Dowdy S F, Fasching C L, Araujo D, Lai K M, Livanos E, Weissman B E, Stanbridge E J
Department of Microbiology and Molecular Genetics, University of California, Irvine 92717.
Science. 1991 Oct 11;254(5029):293-5. doi: 10.1126/science.254.5029.293.

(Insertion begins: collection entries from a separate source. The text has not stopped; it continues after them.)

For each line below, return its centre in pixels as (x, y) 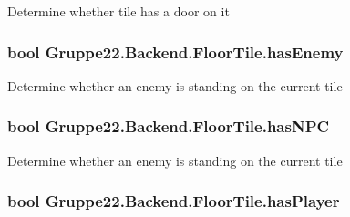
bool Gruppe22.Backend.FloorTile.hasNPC (169, 126)
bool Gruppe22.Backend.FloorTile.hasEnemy (175, 52)
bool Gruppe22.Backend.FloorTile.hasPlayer (174, 201)
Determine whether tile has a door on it (118, 11)
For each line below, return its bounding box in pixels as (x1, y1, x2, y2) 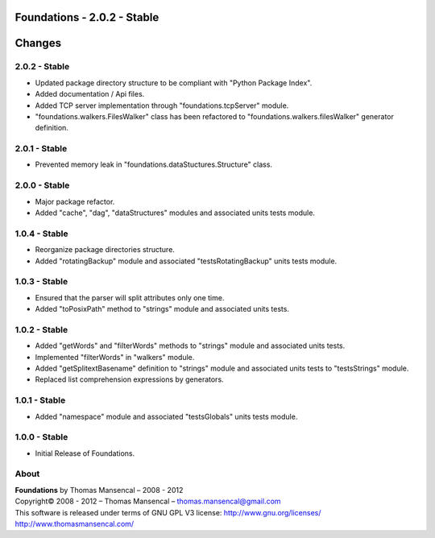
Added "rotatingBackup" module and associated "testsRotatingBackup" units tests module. (35, 256, 338, 266)
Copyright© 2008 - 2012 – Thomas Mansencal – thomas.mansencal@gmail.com (14, 496, 281, 507)
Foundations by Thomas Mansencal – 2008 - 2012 (14, 485, 184, 495)
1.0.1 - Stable (14, 395, 66, 406)
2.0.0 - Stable (14, 180, 70, 191)
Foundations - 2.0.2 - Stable (14, 10, 159, 24)
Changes (14, 36, 62, 50)
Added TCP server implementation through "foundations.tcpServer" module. (35, 101, 289, 110)
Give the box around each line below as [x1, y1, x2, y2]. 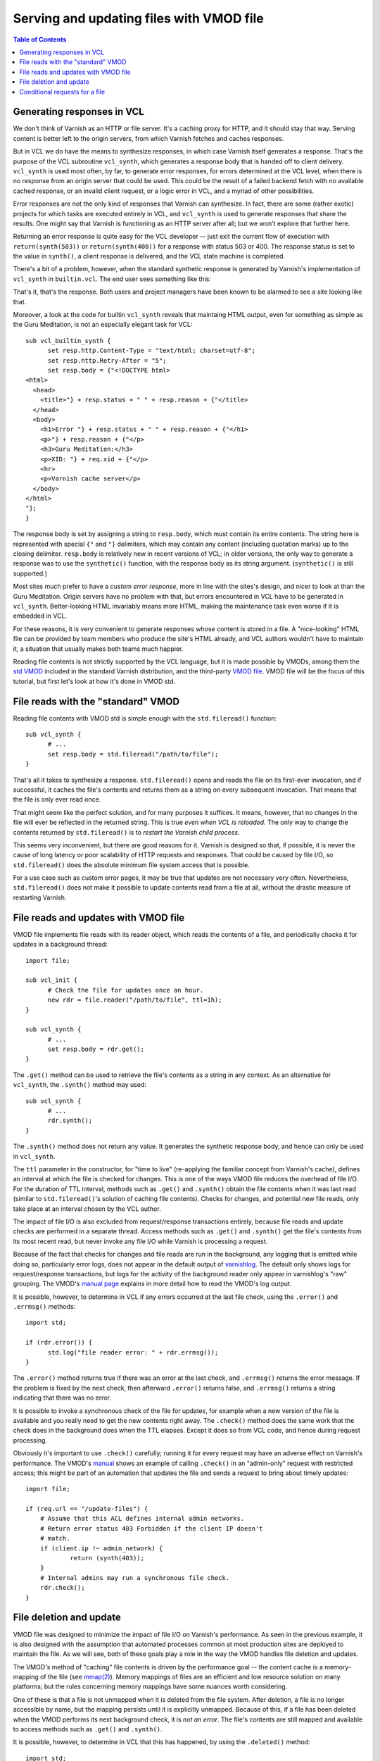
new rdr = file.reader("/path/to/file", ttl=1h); [47, 996, 222, 1004]
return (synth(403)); [70, 1554, 144, 1562]
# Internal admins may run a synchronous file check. [39, 1574, 230, 1581]
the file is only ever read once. [13, 795, 101, 804]
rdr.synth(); [47, 1116, 93, 1125]
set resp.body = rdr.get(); [47, 1045, 144, 1053]
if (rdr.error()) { [25, 1338, 93, 1347]
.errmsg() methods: [13, 1302, 76, 1311]
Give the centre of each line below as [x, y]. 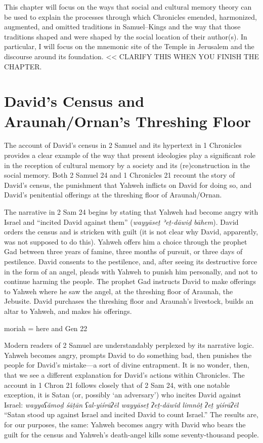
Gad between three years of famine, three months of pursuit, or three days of [123, 251]
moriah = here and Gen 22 [46, 328]
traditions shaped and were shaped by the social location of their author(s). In [126, 36]
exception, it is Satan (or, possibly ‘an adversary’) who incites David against [123, 395]
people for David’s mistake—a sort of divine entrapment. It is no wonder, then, [127, 365]
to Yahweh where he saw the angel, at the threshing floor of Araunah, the [119, 291]
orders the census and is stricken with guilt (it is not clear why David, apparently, [131, 232]
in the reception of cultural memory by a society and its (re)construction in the [127, 165]
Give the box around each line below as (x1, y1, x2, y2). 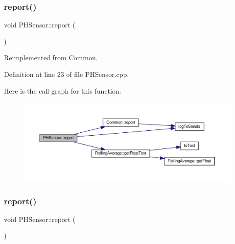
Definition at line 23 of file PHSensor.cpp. (4, 69, 129, 79)
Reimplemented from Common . (4, 52, 98, 63)
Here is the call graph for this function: (4, 85, 121, 96)
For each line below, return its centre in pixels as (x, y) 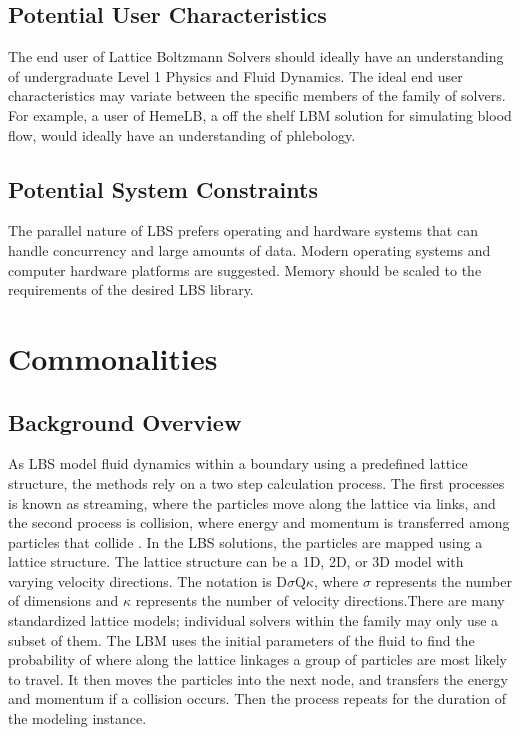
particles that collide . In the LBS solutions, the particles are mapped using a (245, 541)
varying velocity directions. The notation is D (147, 580)
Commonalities (113, 357)
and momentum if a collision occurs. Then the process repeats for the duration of (257, 698)
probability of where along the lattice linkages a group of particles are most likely (257, 659)
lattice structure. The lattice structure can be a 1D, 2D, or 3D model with (236, 561)
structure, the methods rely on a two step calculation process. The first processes (256, 482)
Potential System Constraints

Wilms tumor has been associated with genomic alterations at both the 11p13 and 11p15 regions. To differentiate between the involvement of these two loci, a chromosome 11 was constructed that had one or the other region deleted, and this chromosome was introduced into the tumorigenic Wilms tumor cell line G401. When assayed for tumor-forming activity in nude mice, the 11p13-deleted, but not the 11p15.5-p14.1-deleted chromosome, retained its ability to suppress tumor formation. These results provide in vivo functional evidence for the existence of a second genetic locus (WT2) involved in suppressing the tumorigenic phenotype of Wilms tumor.
肾母细胞瘤与11p13和11p15区域的基因组改变有关。为了区分这两个位点的受累情况,构建了一条11号染色体,其中一个或另一个区域被删除,并将这条染色体导入致瘤性肾母细胞瘤细胞系G401。当在裸鼠中检测其肿瘤形成活性时,11p13缺失的染色体(而非11p15.5-p14.1缺失的染色体)保留了其抑制肿瘤形成的能力。这些结果为存在第二个参与抑制肾母细胞瘤致瘤表型的基因位点(WT2)提供了体内功能证据。